Records for this exercise:
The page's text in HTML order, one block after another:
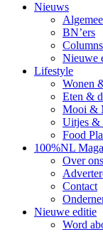
Nieuws
BN’ers
Columns
Nieuwe
Lifestyle
Wonen
Eten &
Mooi &
Uitjes &
Food
100%NL
Over ons
Contact
Nieuwe editie
Word
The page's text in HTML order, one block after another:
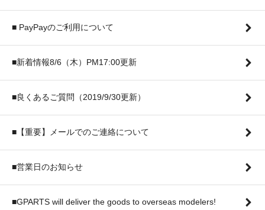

What is required:
Nothing but an exact copy of the data, without its images, should make up your answer.

Answer to this problem:
The page's text in HTML order, one block after another:
Nieuws
BN’ers
Columns
Nieuwe
Lifestyle
Wonen
Eten &
Mooi &
Uitjes &
Food
100%NL
Over ons
Contact
Nieuwe editie
Word
The page's text in HTML order, one block after another:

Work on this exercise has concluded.